Key Conclusions and Perspectives

• The VGS, composed of 10 genes, accurately distinguishes 'cold' and 'hot' tumors. High VGS scores correlate with prolonged overall survival and improved ICB response in melanoma patients.
• Fulvestrant is identified as the top candidate by the DLEPS platform, showing significant enhancement of anti-PD-L1 efficacy and extended survival across multiple solid tumor models.
• Fulvestrant promotes infiltration of CD8+ T cells, NK cells, and dendritic cells while suppressing polarization of M2 tumor-associated macrophages (TAMs), thereby reshaping the tumor immune microenvironment.
• Mechanistic studies show that Fulvestrant activates CCL5, MHC I, and IFN-γ signaling pathways, enhancing antigen presentation and T cell responses without directly affecting tumor cell proliferation or migration.
• In clinical data, patients with high VGS scores show increased ICB response rates in the IMvigor210 cohort, suggesting its potential as an independent prognostic biomarker.

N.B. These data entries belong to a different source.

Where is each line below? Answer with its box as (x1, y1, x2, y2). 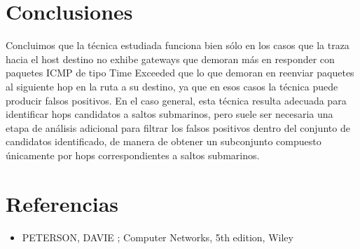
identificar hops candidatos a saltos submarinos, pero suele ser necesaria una (6, 107, 333, 121)
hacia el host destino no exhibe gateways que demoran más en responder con (6, 51, 335, 66)
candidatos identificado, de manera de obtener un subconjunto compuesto (6, 134, 321, 149)
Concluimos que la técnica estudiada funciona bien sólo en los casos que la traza (6, 38, 349, 53)
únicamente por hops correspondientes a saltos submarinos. (6, 147, 260, 162)
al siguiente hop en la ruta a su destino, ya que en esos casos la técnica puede (6, 79, 338, 93)
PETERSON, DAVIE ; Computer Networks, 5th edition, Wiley (22, 229, 293, 244)
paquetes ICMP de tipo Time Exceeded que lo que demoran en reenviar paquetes (6, 65, 354, 80)
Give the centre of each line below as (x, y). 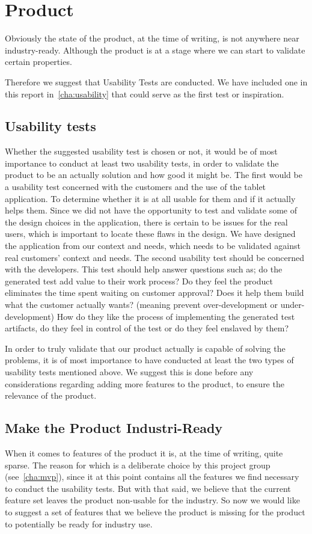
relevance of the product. (51, 395)
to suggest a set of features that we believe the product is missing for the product (155, 511)
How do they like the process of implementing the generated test (176, 316)
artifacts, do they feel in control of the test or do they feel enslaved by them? (147, 328)
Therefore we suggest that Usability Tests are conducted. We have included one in (156, 81)
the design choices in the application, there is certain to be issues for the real (146, 222)
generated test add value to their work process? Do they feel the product (139, 281)
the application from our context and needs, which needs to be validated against (153, 246)

Research Significance and Prospects
This study introduces a novel, biologically grounded biomarker, VGS, for patient stratification in ICB therapy and proposes Fulvestrant as a combination treatment to enhance ICB efficacy, showing strong translational potential. Future studies should focus on optimizing the dosing and administration schedule of Fulvestrant and exploring its combination efficacy in other cancer types. Moreover, the VGS-based drug screening strategy could be applied to other immune-related disease models, promoting the development of personalized immunotherapy.

 

 

Conclusion
Through systematic analysis of gene expression profiles in vitiligo and melanoma patients, this study successfully constructed the VGS biomarker and identified Fulvestrant as a candidate drug capable of inducing immune activation via the DLEPS deep learning platform. Experimental validation confirms that Fulvestrant enhances CD8+ T cell infiltration and reshapes the tumor immune microenvironment by inhibiting M2 macrophage polarization, thereby improving ICB efficacy. These findings provide new theoretical and practical avenues for predicting immunotherapy responses and developing combination strategies, offering important clinical and translational value. Future work should explore the application of this strategy in non-melanoma cancers and validate the safety and efficacy of Fulvestrant combined with ICB in clinical trials.

 

Jie Zhu, Liting Huang, Suzhen Bi, Peipei Shan, and Sujie Zhu. Vitiligo Signature‐Based Drug Screening Identifies Fulvestrant as a Novel Immunotherapy Combination Strategy. Advanced Science.